Pierce stresses the Office of Legal Counsel which, he notes, is obscure though important.  But this Office played a leading role in authorizing torture under Bush, and then when Jack Goldsmith headed it, withdrew John Yoo's torture memos (Goldsmith and James Comey had to engage in a complex plot in a private, invented language to do this, in Goldsmith's case, having to threaten to and then resign - read Jane Meyer, The Dark Side).  It is, as Pierce says, a shadowy office but a vital one in determining/perfuming Presidential action, including as he suggests, possible murders of American dissidents and civilians as "terrorists" on US soil.


     Given Obama's taking out of Abdulrahman Awlaki, the 16 year old son of an American citizen, pro-American, Colorado State University-educated Imam turned by the Iraq aggression into an enemy, as well as American 16 year old cousin, along with 8 random Yemenis at a rural food stand in Yemen with drones - something Obama is, to this moment, not questioned about in the commercial press or Congress despite "Terror Tuesdays" at the White House where he and Brennan and others sort out targets, see here and here - what Todd points to is a danger.

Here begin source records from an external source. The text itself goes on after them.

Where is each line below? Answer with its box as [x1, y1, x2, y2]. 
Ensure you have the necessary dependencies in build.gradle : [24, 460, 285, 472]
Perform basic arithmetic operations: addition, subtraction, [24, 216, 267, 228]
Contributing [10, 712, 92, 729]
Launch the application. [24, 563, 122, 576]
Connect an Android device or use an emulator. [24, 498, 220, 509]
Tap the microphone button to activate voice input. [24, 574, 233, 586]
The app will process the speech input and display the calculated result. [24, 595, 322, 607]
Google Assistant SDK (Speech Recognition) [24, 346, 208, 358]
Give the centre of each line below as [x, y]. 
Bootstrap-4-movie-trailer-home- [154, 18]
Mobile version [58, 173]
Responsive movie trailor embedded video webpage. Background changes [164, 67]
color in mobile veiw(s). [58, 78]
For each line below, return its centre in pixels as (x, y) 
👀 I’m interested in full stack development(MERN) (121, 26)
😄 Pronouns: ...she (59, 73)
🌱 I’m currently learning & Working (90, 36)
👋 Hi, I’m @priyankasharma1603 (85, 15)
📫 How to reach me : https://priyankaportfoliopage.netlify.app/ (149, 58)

    Given the continuing imprisonment endlessly without charge and forced feeding/torture at Guantanamo and Obama's acquiescence/help in CIA suppression of the truth about the Senate Torture Report (why isn't the full version available to the public?  who is protected by this secrecy, the people or those in power who did the crimes?), Todd's words are very important.


     Todd notes that lawyers who gave "counsel" to perfume crimes such as  John Yoo - currently just given a chair at Berkeley "Law" School (really, why not an Al Capone Chair at Boalt, too  - Al was surely a lesser criminal?) - were tried and sentenced at Nuremburg.

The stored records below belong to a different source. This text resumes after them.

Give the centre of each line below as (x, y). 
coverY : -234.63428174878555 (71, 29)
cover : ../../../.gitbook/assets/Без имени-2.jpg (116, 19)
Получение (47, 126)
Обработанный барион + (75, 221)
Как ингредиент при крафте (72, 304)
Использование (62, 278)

      Todd's piece identifies a secret or deep government which lives off and strengthens American militarism, in spite of and often against law and the ordinary democratic process.  Its flourishing  is a function of the American government having a trillion dollar per year  war complex (a military-industrial-congressional-media-think tank/academic-weapons and training to repressive militaries in other countries - consider Egypt...- and the like).


    It is a double government, a parasite state (Marx) living inside and increasingly dominating - by bipartisan acquiescence of politicians who are mostly millionaires and need a lot of money put on their nose to run...- the legal/electoral facade.   The former is, as Glennon puts it, efficient, the latter merely traditional and legitimate...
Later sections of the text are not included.